Input Start Marker
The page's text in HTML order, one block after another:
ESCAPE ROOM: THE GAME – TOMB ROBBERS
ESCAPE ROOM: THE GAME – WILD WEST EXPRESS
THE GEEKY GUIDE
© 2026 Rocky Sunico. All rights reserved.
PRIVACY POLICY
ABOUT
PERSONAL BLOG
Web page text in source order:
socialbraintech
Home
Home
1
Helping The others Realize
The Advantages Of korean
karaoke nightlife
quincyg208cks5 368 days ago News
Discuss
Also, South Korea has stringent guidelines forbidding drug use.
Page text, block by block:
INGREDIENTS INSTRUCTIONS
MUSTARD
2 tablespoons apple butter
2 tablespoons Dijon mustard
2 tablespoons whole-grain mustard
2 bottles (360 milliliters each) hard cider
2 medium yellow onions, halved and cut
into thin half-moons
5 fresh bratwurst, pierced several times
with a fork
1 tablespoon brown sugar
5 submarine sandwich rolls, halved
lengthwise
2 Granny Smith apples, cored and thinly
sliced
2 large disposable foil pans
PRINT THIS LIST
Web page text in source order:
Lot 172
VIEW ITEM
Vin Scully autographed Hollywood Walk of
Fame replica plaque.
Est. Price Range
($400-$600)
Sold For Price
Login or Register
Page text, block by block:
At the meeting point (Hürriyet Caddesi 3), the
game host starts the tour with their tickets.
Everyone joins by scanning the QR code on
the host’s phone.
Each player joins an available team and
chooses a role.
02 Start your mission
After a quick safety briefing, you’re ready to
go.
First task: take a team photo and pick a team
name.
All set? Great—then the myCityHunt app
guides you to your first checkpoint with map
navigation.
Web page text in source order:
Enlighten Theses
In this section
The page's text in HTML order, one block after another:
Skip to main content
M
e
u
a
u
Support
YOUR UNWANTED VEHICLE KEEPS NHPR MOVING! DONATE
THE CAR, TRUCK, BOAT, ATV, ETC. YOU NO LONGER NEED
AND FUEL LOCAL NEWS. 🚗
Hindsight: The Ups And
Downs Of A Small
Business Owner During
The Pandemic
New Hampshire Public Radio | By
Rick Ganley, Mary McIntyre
Input End Marker
= How to complete this task =
Out of the material above, output word for word the line with "2 tablespoons apple butter", the line with "Enlighten Theses", and all lines between them, with nothing else.

= Answer to the exercise =
2 tablespoons apple butter
2 tablespoons Dijon mustard
2 tablespoons whole-grain mustard
2 bottles (360 milliliters each) hard cider
2 medium yellow onions, halved and cut
into thin half-moons
5 fresh bratwurst, pierced several times
with a fork
1 tablespoon brown sugar
5 submarine sandwich rolls, halved
lengthwise
2 Granny Smith apples, cored and thinly
sliced
2 large disposable foil pans
PRINT THIS LIST
Web page text in source order:
Lot 172
VIEW ITEM
Vin Scully autographed Hollywood Walk of
Fame replica plaque.
Est. Price Range
($400-$600)
Sold For Price
Login or Register
Page text, block by block:
At the meeting point (Hürriyet Caddesi 3), the
game host starts the tour with their tickets.
Everyone joins by scanning the QR code on
the host’s phone.
Each player joins an available team and
chooses a role.
02 Start your mission
After a quick safety briefing, you’re ready to
go.
First task: take a team photo and pick a team
name.
All set? Great—then the myCityHunt app
guides you to your first checkpoint with map
navigation.
Web page text in source order:
Enlighten Theses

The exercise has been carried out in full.